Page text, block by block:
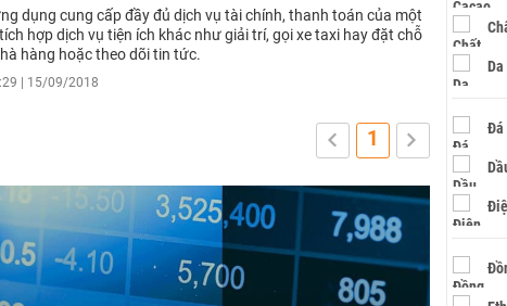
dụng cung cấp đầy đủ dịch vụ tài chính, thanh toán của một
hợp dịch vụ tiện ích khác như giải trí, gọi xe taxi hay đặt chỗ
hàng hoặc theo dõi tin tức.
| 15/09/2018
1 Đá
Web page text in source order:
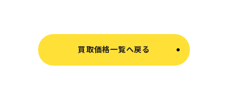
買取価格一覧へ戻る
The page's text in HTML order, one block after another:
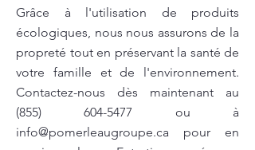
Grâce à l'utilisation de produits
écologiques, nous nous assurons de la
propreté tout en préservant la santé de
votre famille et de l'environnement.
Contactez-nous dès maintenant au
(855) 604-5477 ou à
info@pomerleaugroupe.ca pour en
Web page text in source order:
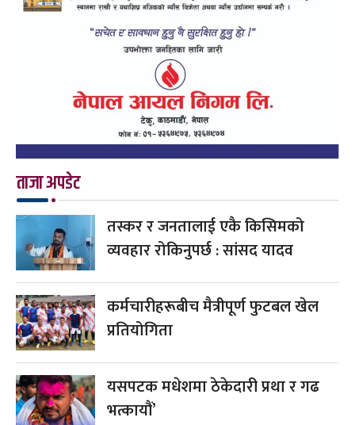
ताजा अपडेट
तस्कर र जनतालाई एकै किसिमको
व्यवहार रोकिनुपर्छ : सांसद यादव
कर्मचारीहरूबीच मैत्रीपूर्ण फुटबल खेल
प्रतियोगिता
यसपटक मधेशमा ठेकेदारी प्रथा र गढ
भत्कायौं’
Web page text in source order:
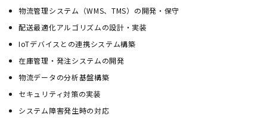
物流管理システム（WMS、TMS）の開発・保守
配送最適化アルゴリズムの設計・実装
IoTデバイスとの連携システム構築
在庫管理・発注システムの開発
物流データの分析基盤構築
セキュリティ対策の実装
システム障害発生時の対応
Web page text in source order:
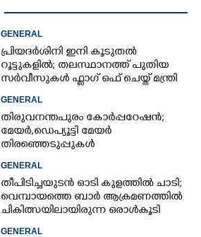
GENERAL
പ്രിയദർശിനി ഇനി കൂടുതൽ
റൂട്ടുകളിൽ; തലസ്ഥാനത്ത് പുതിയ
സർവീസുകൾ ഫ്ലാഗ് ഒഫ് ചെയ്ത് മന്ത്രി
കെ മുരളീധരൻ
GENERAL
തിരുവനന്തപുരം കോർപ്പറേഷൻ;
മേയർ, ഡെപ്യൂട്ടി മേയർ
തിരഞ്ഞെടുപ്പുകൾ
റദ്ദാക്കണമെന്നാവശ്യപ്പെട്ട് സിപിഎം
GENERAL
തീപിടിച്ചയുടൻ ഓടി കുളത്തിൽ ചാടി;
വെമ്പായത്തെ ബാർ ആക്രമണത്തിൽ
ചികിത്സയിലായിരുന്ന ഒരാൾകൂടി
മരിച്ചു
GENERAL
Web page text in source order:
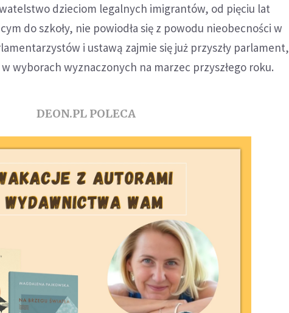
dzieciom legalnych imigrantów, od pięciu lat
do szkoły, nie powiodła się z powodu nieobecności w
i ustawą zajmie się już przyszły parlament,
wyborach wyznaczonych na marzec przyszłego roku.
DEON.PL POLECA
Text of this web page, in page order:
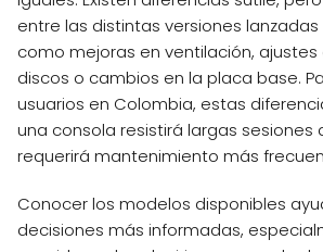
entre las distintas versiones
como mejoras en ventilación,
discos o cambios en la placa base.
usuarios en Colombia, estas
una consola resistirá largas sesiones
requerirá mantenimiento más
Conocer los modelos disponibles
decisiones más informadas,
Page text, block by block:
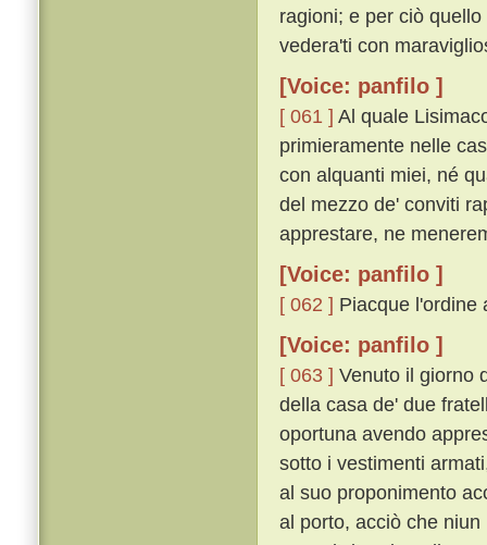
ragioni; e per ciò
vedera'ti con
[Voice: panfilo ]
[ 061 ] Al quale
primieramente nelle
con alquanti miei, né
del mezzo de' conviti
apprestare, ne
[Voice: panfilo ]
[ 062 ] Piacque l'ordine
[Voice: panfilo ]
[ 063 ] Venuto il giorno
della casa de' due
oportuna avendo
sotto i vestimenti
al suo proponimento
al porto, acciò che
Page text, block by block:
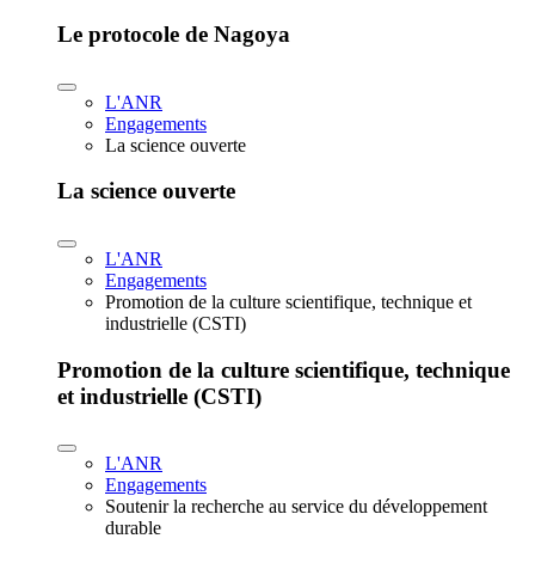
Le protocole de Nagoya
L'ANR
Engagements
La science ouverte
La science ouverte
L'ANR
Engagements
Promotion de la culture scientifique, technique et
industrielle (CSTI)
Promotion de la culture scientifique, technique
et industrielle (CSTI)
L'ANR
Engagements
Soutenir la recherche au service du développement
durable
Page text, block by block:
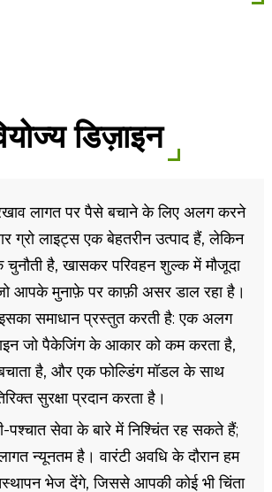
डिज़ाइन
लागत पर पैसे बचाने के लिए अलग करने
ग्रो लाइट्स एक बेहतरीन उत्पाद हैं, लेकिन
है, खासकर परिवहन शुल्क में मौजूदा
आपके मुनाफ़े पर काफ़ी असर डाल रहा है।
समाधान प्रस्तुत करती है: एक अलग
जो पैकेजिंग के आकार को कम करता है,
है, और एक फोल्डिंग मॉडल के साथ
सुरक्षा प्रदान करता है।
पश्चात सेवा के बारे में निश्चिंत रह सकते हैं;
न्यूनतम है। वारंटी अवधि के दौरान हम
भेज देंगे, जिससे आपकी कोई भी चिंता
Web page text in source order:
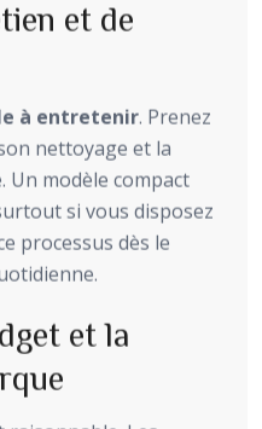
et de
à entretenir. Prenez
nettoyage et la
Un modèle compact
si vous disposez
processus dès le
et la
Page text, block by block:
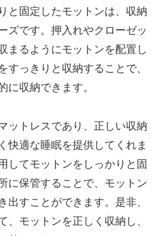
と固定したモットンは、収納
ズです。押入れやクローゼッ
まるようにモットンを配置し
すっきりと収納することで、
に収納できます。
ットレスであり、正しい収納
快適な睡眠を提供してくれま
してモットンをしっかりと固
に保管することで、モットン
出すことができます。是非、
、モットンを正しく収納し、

_Aim of the task_
Drop the pictures; repeat each entry above exactly.

_Reply_
Page text, block by block:
dụng cung cấp đầy đủ dịch vụ tài chính, thanh toán của một
hợp dịch vụ tiện ích khác như giải trí, gọi xe taxi hay đặt chỗ
hàng hoặc theo dõi tin tức.
| 15/09/2018
1 Đá
Web page text in source order:
買取価格一覧へ戻る
The page's text in HTML order, one block after another:
Grâce à l'utilisation de produits
écologiques, nous nous assurons de la
propreté tout en préservant la santé de
votre famille et de l'environnement.
Contactez-nous dès maintenant au
(855) 604-5477 ou à
info@pomerleaugroupe.ca pour en
Web page text in source order:
ताजा अपडेट
तस्कर र जनतालाई एकै किसिमको
व्यवहार रोकिनुपर्छ : सांसद यादव
कर्मचारीहरूबीच मैत्रीपूर्ण फुटबल खेल
प्रतियोगिता
यसपटक मधेशमा ठेकेदारी प्रथा र गढ
भत्कायौं’
Web page text in source order:
物流管理システム（WMS、TMS）の開発・保守
配送最適化アルゴリズムの設計・実装
IoTデバイスとの連携システム構築
在庫管理・発注システムの開発
物流データの分析基盤構築
セキュリティ対策の実装
システム障害発生時の対応
Web page text in source order:
GENERAL
പ്രിയദർശിനി ഇനി കൂടുതൽ
റൂട്ടുകളിൽ; തലസ്ഥാനത്ത് പുതിയ
സർവീസുകൾ ഫ്ലാഗ് ഒഫ് ചെയ്ത് മന്ത്രി
കെ മുരളീധരൻ
GENERAL
തിരുവനന്തപുരം കോർപ്പറേഷൻ;
മേയർ, ഡെപ്യൂട്ടി മേയർ
തിരഞ്ഞെടുപ്പുകൾ
റദ്ദാക്കണമെന്നാവശ്യപ്പെട്ട് സിപിഎം
GENERAL
തീപിടിച്ചയുടൻ ഓടി കുളത്തിൽ ചാടി;
വെമ്പായത്തെ ബാർ ആക്രമണത്തിൽ
ചികിത്സയിലായിരുന്ന ഒരാൾകൂടി
മരിച്ചു
GENERAL
Web page text in source order:
dzieciom legalnych imigrantów, od pięciu lat
do szkoły, nie powiodła się z powodu nieobecności w
i ustawą zajmie się już przyszły parlament,
wyborach wyznaczonych na marzec przyszłego roku.
DEON.PL POLECA
Text of this web page, in page order:
entre las distintas versiones
como mejoras en ventilación,
discos o cambios en la placa base.
usuarios en Colombia, estas
una consola resistirá largas sesiones
requerirá mantenimiento más
Conocer los modelos disponibles
decisiones más informadas,
Page text, block by block:
ragioni; e per ciò
vedera'ti con
[Voice: panfilo ]
[ 061 ] Al quale
primieramente nelle
con alquanti miei, né
del mezzo de' conviti
apprestare, ne
[Voice: panfilo ]
[ 062 ] Piacque l'ordine
[Voice: panfilo ]
[ 063 ] Venuto il giorno
della casa de' due
oportuna avendo
sotto i vestimenti
al suo proponimento
al porto, acciò che
Page text, block by block:
Le protocole de Nagoya
L'ANR
Engagements
La science ouverte
La science ouverte
L'ANR
Engagements
Promotion de la culture scientifique, technique et
industrielle (CSTI)
Promotion de la culture scientifique, technique
et industrielle (CSTI)
L'ANR
Engagements
Soutenir la recherche au service du développement
durable
Page text, block by block:
डिज़ाइन
लागत पर पैसे बचाने के लिए अलग करने
ग्रो लाइट्स एक बेहतरीन उत्पाद हैं, लेकिन
है, खासकर परिवहन शुल्क में मौजूदा
आपके मुनाफ़े पर काफ़ी असर डाल रहा है।
समाधान प्रस्तुत करती है: एक अलग
जो पैकेजिंग के आकार को कम करता है,
है, और एक फोल्डिंग मॉडल के साथ
सुरक्षा प्रदान करता है।
पश्चात सेवा के बारे में निश्चिंत रह सकते हैं;
न्यूनतम है। वारंटी अवधि के दौरान हम
भेज देंगे, जिससे आपकी कोई भी चिंता
Web page text in source order:
et de
à entretenir. Prenez
nettoyage et la
Un modèle compact
si vous disposez
processus dès le
et la
Page text, block by block:
と固定したモットンは、収納
ズです。押入れやクローゼッ
まるようにモットンを配置し
すっきりと収納することで、
に収納できます。
ットレスであり、正しい収納
快適な睡眠を提供してくれま
してモットンをしっかりと固
に保管することで、モットン
出すことができます。是非、
、モットンを正しく収納し、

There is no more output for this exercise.